- The Washington Times - Saturday, December 18, 1999

Marisleysis Gonzalez, a cousin to 6-year-old Cuban celebrity Elian Gonzalez, has sent a letter to Hillary Clinton, asking the first lady to use her influence to help her family keep Elian in Miami. “We beg you now as a mother, to be the first lady that truly crosses ethnic barriers and speaks out for the children,” said the letter. “Please, please help.”

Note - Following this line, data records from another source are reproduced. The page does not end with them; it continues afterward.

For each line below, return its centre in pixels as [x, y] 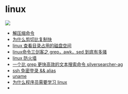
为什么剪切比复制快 [32, 39]
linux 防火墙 [24, 58]
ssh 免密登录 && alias [34, 70]
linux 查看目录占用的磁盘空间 [42, 45]
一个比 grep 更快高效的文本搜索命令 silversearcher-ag [67, 64]
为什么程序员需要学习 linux [40, 82]
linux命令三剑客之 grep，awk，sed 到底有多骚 [60, 51]
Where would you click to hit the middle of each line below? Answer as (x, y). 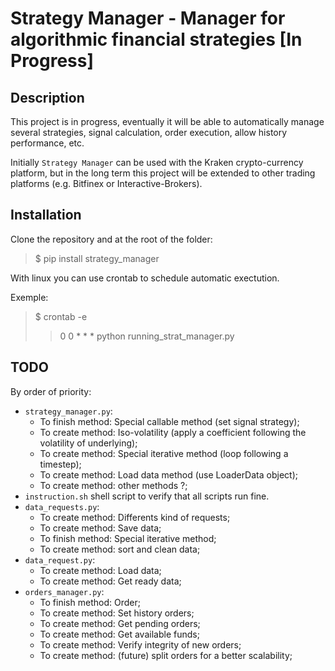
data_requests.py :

Little Elian became a household name after he was picked up off the coast of Florida on Thanksgiving day by the U.S. Coast Guard, clinging to an inner tube. Since then, the Cuban boy has been at the center of an international custody battle which has become politically volatile. Elian’s great-aunt and great-uncle in Miami have petitioned Florida state courts to have permanent custody of him. Elian’s father, meanwhile, wants the boy to join him in Cuba. Elian’s mother and stepfather drowned at sea, after a motorboat, which Elian was traveling in, capsized on its way to the Miami.

The controversy puts the first lady in the awkward position of having to distance herself from yet another of her husband’s policy decisions. This month, Cuban dictator Fidel Castro orchestrated huge protests in Cuba, calling for Elian’s return to his father. In what appears to have been a politically motivated decision, President Clinton subsequently decided to give the Justice Department, rather than state courts, jurisdiction over the Elian custody case, making it unlikely that a case made by the boy’s Miami family would be considered.

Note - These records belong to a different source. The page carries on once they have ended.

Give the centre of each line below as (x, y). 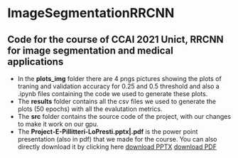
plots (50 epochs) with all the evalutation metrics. (90, 109)
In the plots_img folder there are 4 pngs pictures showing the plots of (119, 79)
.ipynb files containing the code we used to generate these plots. (113, 94)
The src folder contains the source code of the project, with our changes (124, 116)
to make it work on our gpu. (58, 124)
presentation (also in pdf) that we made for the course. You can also (117, 139)
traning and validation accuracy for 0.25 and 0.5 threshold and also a (119, 86)
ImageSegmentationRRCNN (91, 13)
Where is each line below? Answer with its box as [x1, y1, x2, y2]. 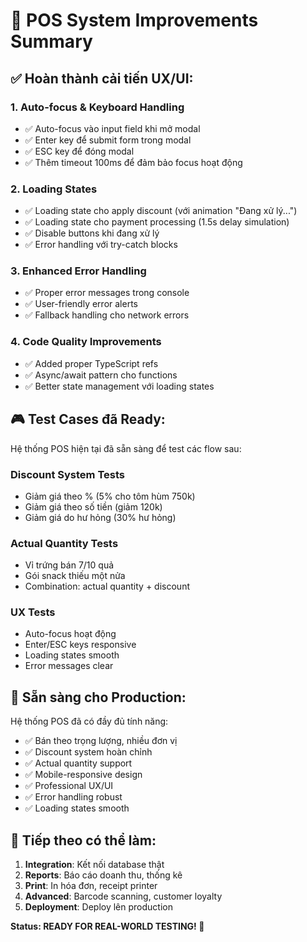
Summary [10, 30, 93, 53]
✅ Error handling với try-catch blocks [24, 239, 178, 251]
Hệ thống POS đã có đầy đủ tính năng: [10, 715, 169, 728]
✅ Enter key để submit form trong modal [24, 134, 192, 146]
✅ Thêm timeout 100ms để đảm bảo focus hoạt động [24, 156, 243, 168]
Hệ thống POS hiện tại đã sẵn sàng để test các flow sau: [10, 442, 242, 454]
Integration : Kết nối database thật [24, 859, 165, 871]
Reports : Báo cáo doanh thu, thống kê [24, 869, 183, 881]

One hopes Mrs. Clinton, who “intends” to run for a Senate seat in New York, doesn’t have to take the time to ensure that there are sufficient numbers of former Cubans and other Elian sympathizers in her would-be constituency before she takes up Marisleysis Gonzalez’s plea. The first lady should use her considerable sway over the president on Elian’s behalf. The child deserves to live outside the dictatorial grip of Mr. Castro, and Mrs. Clinton should say so.

m BALTIMORE’S TERRIBLE TOLL: Martin O’Malley, whose tough stance on crime helped him to win this fall’s primary and general elections in Baltimore, took the oath of office as mayor amid marching bands, flag bearers and the usual inaugural accouterments. Voters had told him at the polls that they looked forward to Mr. O’Malley’s leadership and pledge of a zero-tolerance crime initiative and they ought to. Like Washington, Philadelphia and other urban environments, Baltimore has big-city ills, including violent crime and a proliferation of drugs. Those facts rang home again to Baltimoreans recently when, as they prepared for the mayoral inauguration, they learned a gang war might be gripping their already-violent city.

Five women were found murdered, and a suspect in the case was arrested within hours and imprisoned to ward off retaliatory violence after another suspect was stabbed in the throat within hours of that arrest. Police do not yet have two other suspected assailants in their grips, but they do know this: The murdered women were either relatives or friends of drug dealers, and the slayings were carried out by a rival drug gang.

Those five shootings capped a weekend in which 11 persons were killed, pushing Baltimore’s 1999 murder rate to 289. The death toll is particularly troubling considering the fact Baltimore, America’s fourth most-deadly city, has had more than 300 murders for nine straight years and appears on track to do the same this year.

Now that candidate Martin O’Malley is Mayor Martin O’Malley, it falls to him to change those negatives and to follow through on his campaign promise of zero tolerance. Such policies have aided crime prevention efforts in New York and Washington, and there is no reason to think more of the same will not work in Baltimore.